各種接続プロパティとその機能の説明については、ヘルプドキュメントの Connection String Options の章を参照してください。

File Send Port の構成

File Send Port は、Insert から返される Id をファイルに書き込みます。以下の手順で、受信メッセージをファイルに書き込む One-Way Send Port を構成します。

  1. Send Ports を右クリックし、Static One-Way Send Port をクリックします。
  2. Type メニューで、FILE を選択します。
  3. Configure をクリックします。
  4. Destination Folder ボックスに、メッセージが書き込まれるフォルダのパスを入力します(例:DemoInbound)。

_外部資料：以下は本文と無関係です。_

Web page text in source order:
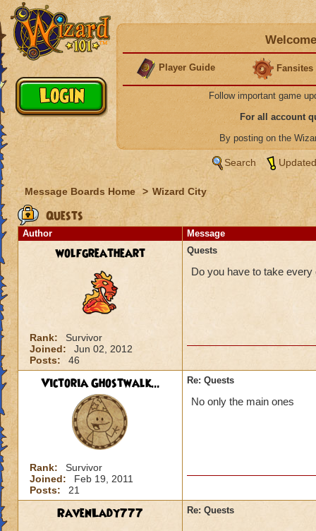
Player Guide Fansites
Follow important game
For all account
By posting on the
Search
Message Boards Home > Wizard City
Quests
Author Message
wolfgreatheart
Rank:
Survivor
Joined:
Jun 02, 2012
Posts:
46
Quests
Do you have to take
Victoria Ghostwalk...
Rank:
Survivor
Joined:
Feb 19, 2011
Posts:
21
Re: Quests
No only the main ones
RavenLady777 Re: Quests

BizTalk メッセージをアプリケーションにルーティングするフィルターの作成

以下の手順で、アプリケーション内で次の関連付けを定義するフィルタールールを作成します:

  • Solicit-Response Send Port を Updategram を含む BizTalk メッセージに関連付けます。
  • File Send Port を Updategram の実行結果から作成された BizTalk メッセージに関連付けます。
  1. Solicit-Response Send Port プロパティで、Filters をクリックし、以下の値を設定します:

    • Property:メニューから BTS.InboundTransportLocation を選択します。
    • Value:One-Way Receive Location の URI を入力します(この例では "C:\DemoOutbound\*.xml")。
  2. One-Way Send Port プロパティで、Filters をクリックし、以下の値を設定します:

    • Property:メニューから BTS.SPName を選択します。
    • Value:Solicit-Response Send Port の名前(URI ではない)を入力します。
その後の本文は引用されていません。